EXERCISE:
Among the entries beneath this sentence, how many lines include the word "OneOdio"? Only the number is wanted.

PROVIDED MATERIAL:
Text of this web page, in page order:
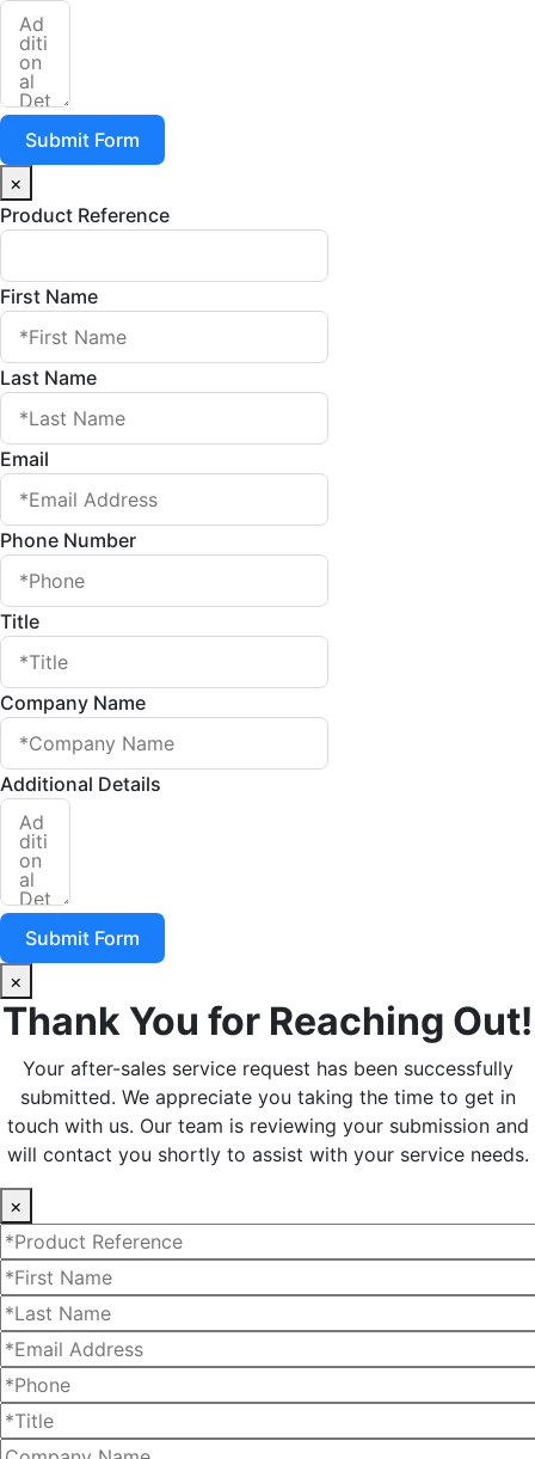
Submit Form
×
Product Reference
First Name
Last Name
Email
Phone Number
Title
Company Name
Additional Details
Submit Form
×
Thank You for Reaching Out!
Your after-sales service request has been successfully
submitted. We appreciate you taking the time to get in
touch with us. Our team is reviewing your submission and
will contact you shortly to assist with your service needs.
×
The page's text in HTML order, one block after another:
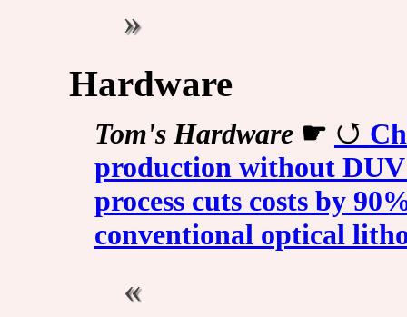
Hardware
Tom's Hardware☛
production without
process cuts costs by
conventional optical
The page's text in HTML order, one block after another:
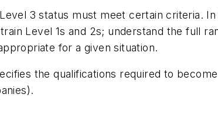
3 status must meet certain criteria.
Level 1s and 2s; understand the full
for a given situation.
the qualifications required to
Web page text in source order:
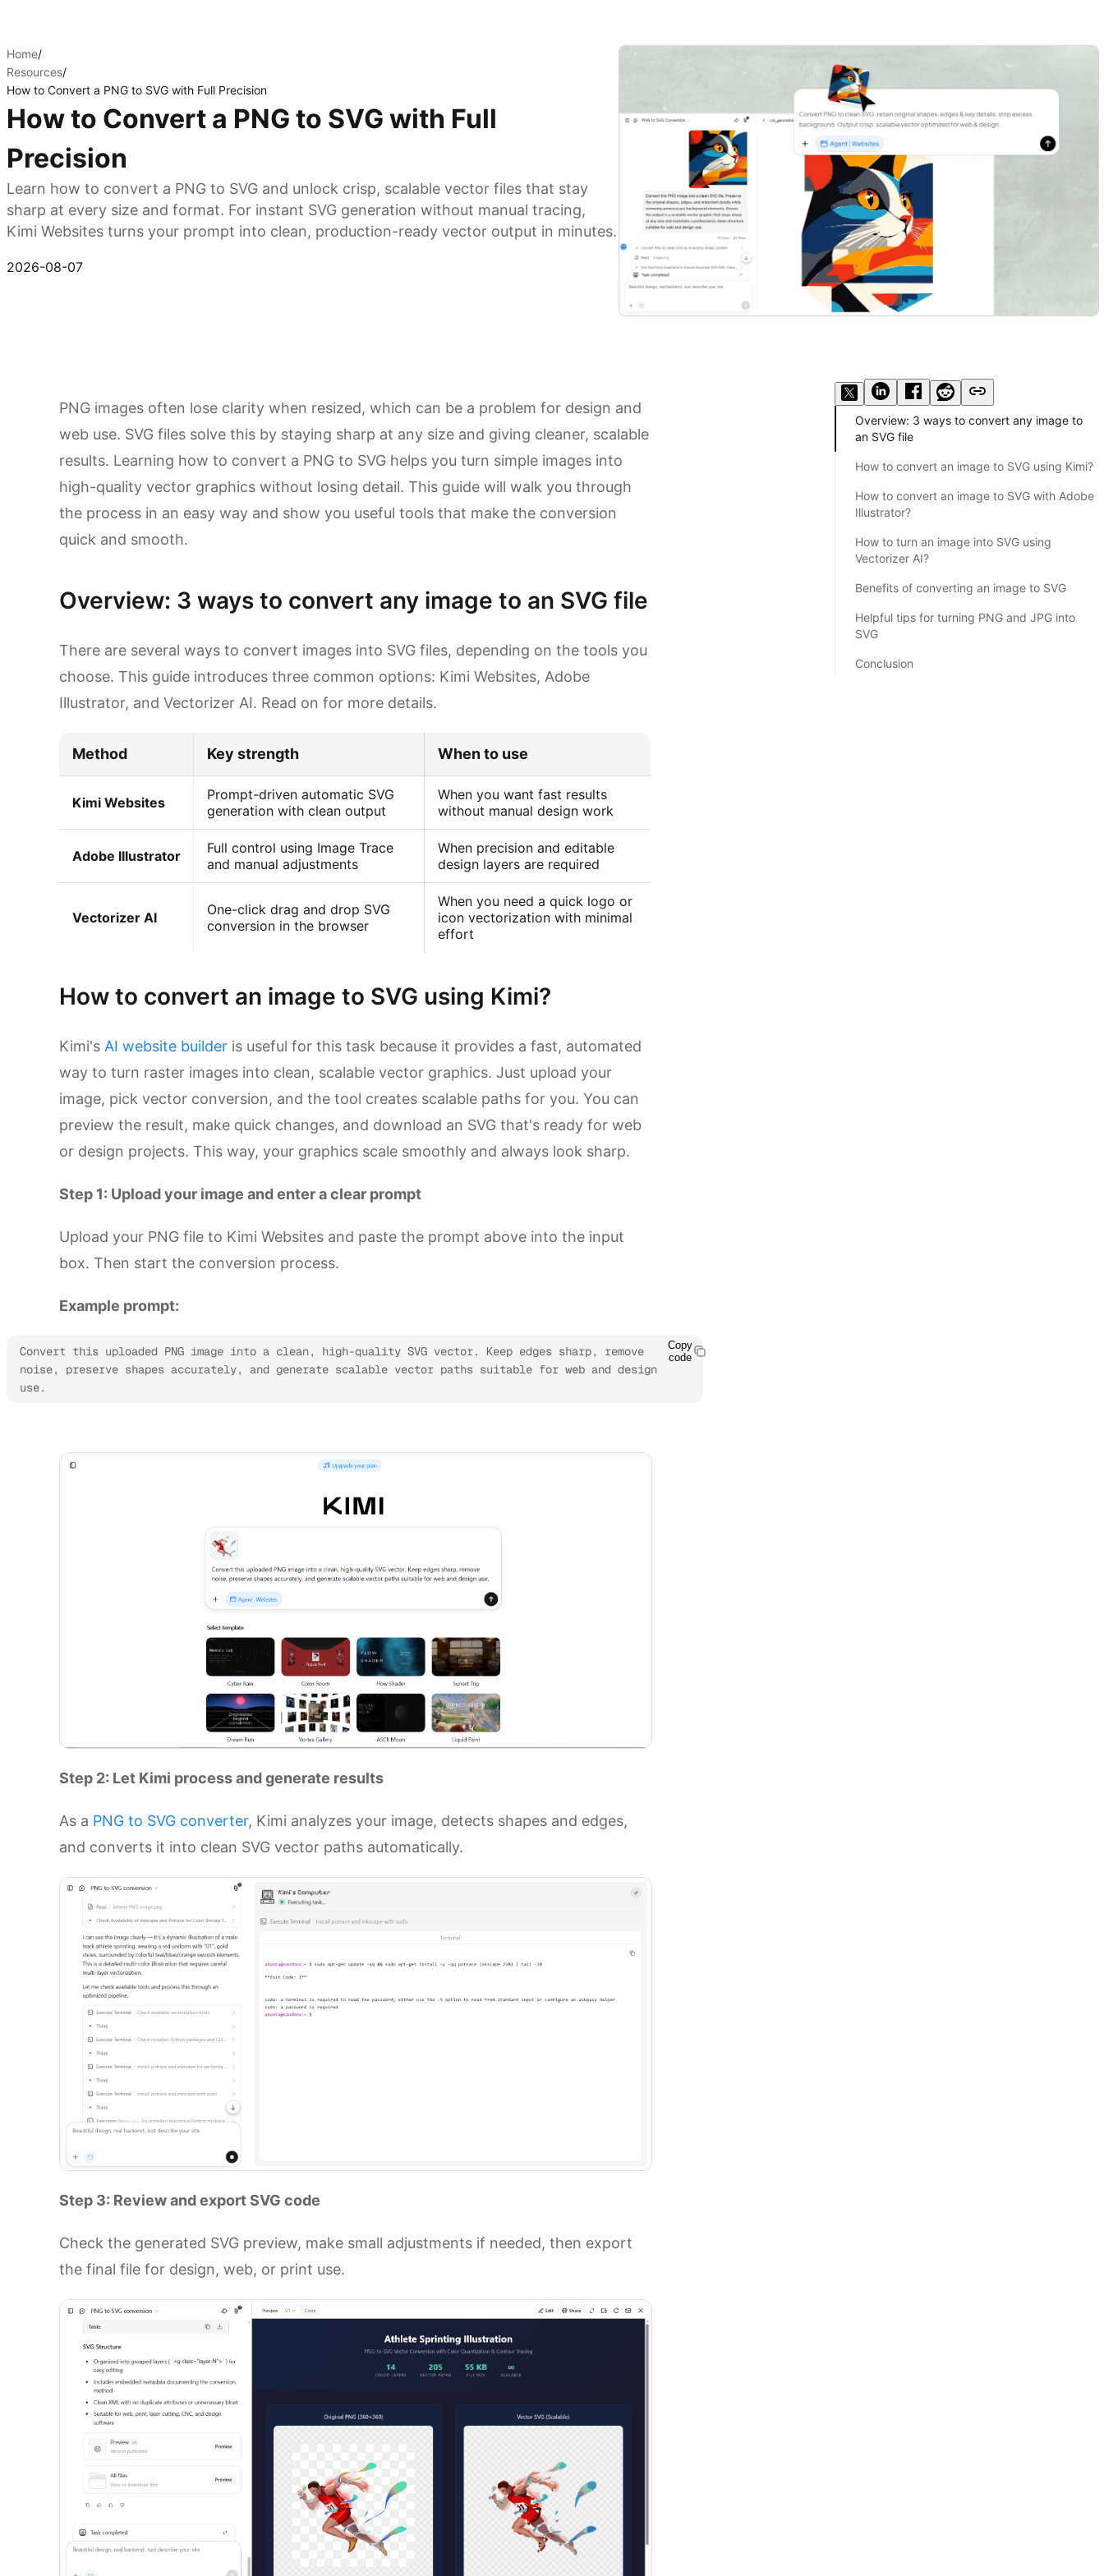
Home/
Resources/
How to Convert a PNG to SVG with Full Precision
How to Convert a PNG to SVG with Full
Precision
Learn how to convert a PNG to SVG and unlock crisp, scalable vector files that stay
sharp at every size and format. For instant SVG generation without manual tracing,
Kimi Websites turns your prompt into clean, production-ready vector output in minutes.
2026-08-07
PNG images often lose clarity when resized, which can be a problem for design and
web use. SVG files solve this by staying sharp at any size and giving cleaner, scalable
results. Learning how to convert a PNG to SVG helps you turn simple images into
high-quality vector graphics without losing detail. This guide will walk you through
the process in an easy way and show you useful tools that make the conversion
quick and smooth.
Overview: 3 ways to convert any image to an SVG file
There are several ways to convert images into SVG files, depending on the tools you
choose. This guide introduces three common options: Kimi Websites, Adobe
Illustrator, and Vectorizer AI. Read on for more details.
Method Key strength When to use
Kimi Websites
Prompt-driven automatic SVG
generation with clean output
When you want fast results
without manual design work
Adobe Illustrator
Full control using Image Trace
and manual adjustments
When precision and editable
design layers are required
Vectorizer AI
One-click drag and drop SVG
conversion in the browser
When you need a quick logo or
icon vectorization with minimal
effort
How to convert an image to SVG using Kimi?
Kimi's AI website builder is useful for this task because it provides a fast, automated
way to turn raster images into clean, scalable vector graphics. Just upload your
image, pick vector conversion, and the tool creates scalable paths for you. You can
preview the result, make quick changes, and download an SVG that's ready for web
or design projects. This way, your graphics scale smoothly and always look sharp.
Step 1: Upload your image and enter a clear prompt
Upload your PNG file to Kimi Websites and paste the prompt above into the input
box. Then start the conversion process.
Example prompt:
Convert this uploaded PNG image into a clean, high-quality SVG vector. Keep edges sharp, remove
noise, preserve shapes accurately, and generate scalable vector paths suitable for web and design
use.
Copy
code
Step 2: Let Kimi process and generate results
As a PNG to SVG converter, Kimi analyzes your image, detects shapes and edges,
and converts it into clean SVG vector paths automatically.
Step 3: Review and export SVG code
Check the generated SVG preview, make small adjustments if needed, then export
the final file for design, web, or print use.
Overview: 3 ways to convert any image to
an SVG file
How to convert an image to SVG using Kimi?
How to convert an image to SVG with Adobe
Illustrator?
How to turn an image into SVG using
Vectorizer AI?
Benefits of converting an image to SVG
Helpful tips for turning PNG and JPG into
SVG
Conclusion
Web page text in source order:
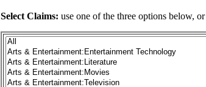
Select Claims: use one of the three options below, or
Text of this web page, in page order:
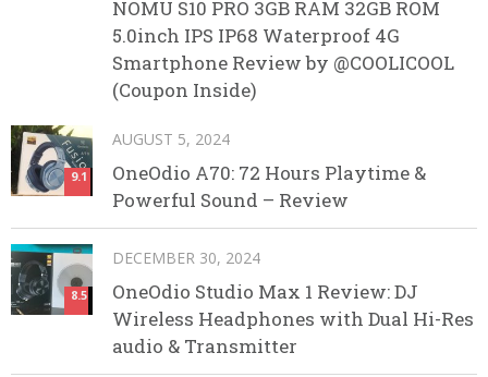
NOMU S10 PRO 3GB RAM 32GB ROM
5.0inch IPS IP68 Waterproof 4G
Smartphone Review by @COOLICOOL
(Coupon Inside)
9.1
AUGUST 5, 2024
OneOdio A70: 72 Hours Playtime &
Powerful Sound – Review
8.5
DECEMBER 30, 2024
OneOdio Studio Max 1 Review: DJ
Wireless Headphones with Dual Hi-Res
audio & Transmitter
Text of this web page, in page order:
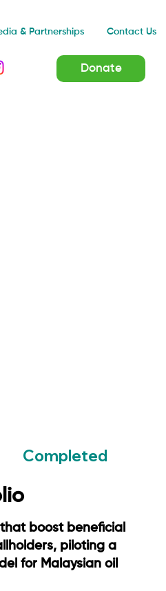
& Partnerships Contact Us
Donate
Completed
boost beneficial
piloting a
for Malaysian oil
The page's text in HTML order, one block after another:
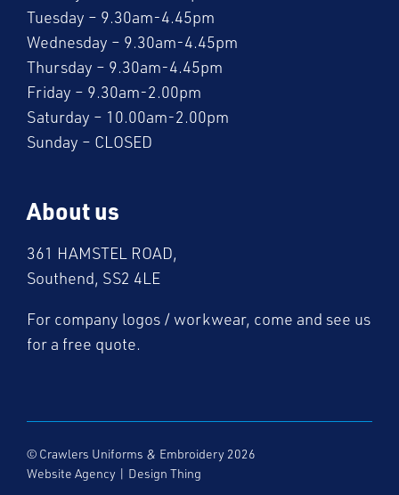
Tuesday – 9.30am-4.45pm
Wednesday – 9.30am-4.45pm
Thursday – 9.30am-4.45pm
Friday – 9.30am-2.00pm
Saturday – 10.00am-2.00pm
Sunday – CLOSED
About us
361 HAMSTEL ROAD,
Southend, SS2 4LE
For company logos / workwear, come and see us
for a free quote.
© Crawlers Uniforms & Embroidery 2026
Website Agency | Design Thing
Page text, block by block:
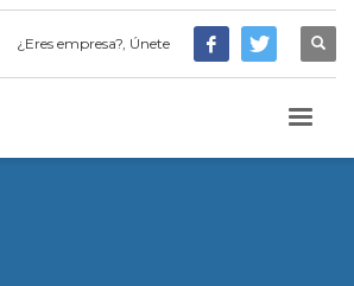
¿Eres empresa?, Únete
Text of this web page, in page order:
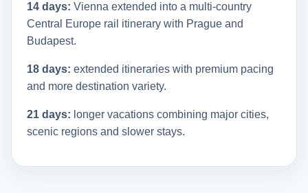
14 days: Vienna extended into a multi-country
Central Europe rail itinerary with Prague and
Budapest.
18 days: extended itineraries with premium pacing
and more destination variety.
21 days: longer vacations combining major cities,
scenic regions and slower stays.
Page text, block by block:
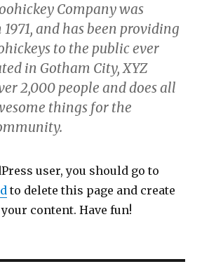
Company was
and has been providing
to the public ever
in Gotham City, XYZ
2,000 people and does all
things for the
user, you should go to
to delete this page and create
content. Have fun!
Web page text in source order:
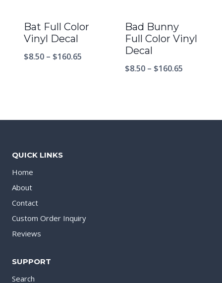
Bat Full Color
Vinyl Decal
$8.50 – $160.65
Bad Bunny
Full Color Vinyl
Decal
$8.50 – $160.65
QUICK LINKS
Home
About
Contact
Custom Order Inquiry
Reviews
SUPPORT
Search
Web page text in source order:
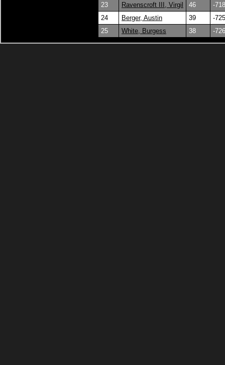
23
Ravenscroft III, Virgil 46
-718
24
Berger, Austin 39
-725
25
White, Burgess 38 -726
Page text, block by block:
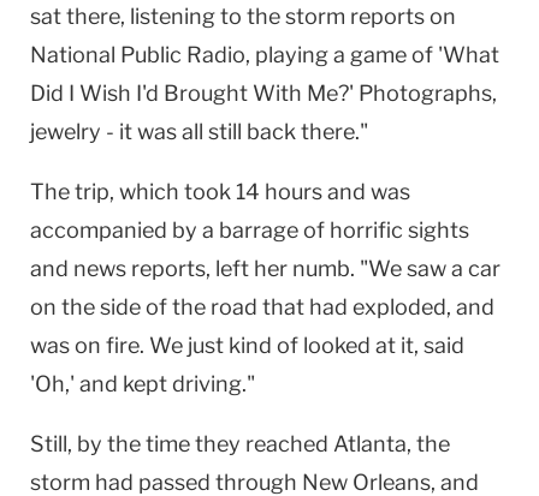
sat there, listening to the storm reports on
National Public Radio, playing a game of 'What
Did I Wish I'd Brought With Me?' Photographs,
jewelry - it was all still back there."
The trip, which took 14 hours and was
accompanied by a barrage of horrific sights
and news reports, left her numb. "We saw a car
on the side of the road that had exploded, and
was on fire. We just kind of looked at it, said
'Oh,' and kept driving."
Still, by the time they reached Atlanta, the
storm had passed through New Orleans, and
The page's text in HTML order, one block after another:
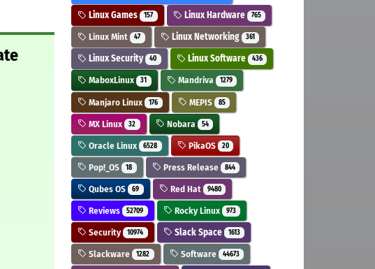
Linux Games 157 Linux Hardware 765
Linux Mint 47 Linux Networking 361
Linux Security 40 Linux Software 436
MaboxLinux 31 Mandriva 1279
Manjaro Linux 176 MEPIS 85
MX Linux 32 Nobara 54
Oracle Linux 6528 PikaOS 20
Pop!_OS 18 Press Release 844
Qubes OS 69 Red Hat 9480
Reviews 52709 Rocky Linux 973
Security 10974 Slack Space 1613
Slackware 1282 Software 44673

SOLUTION TO THIS EXERCISE:
2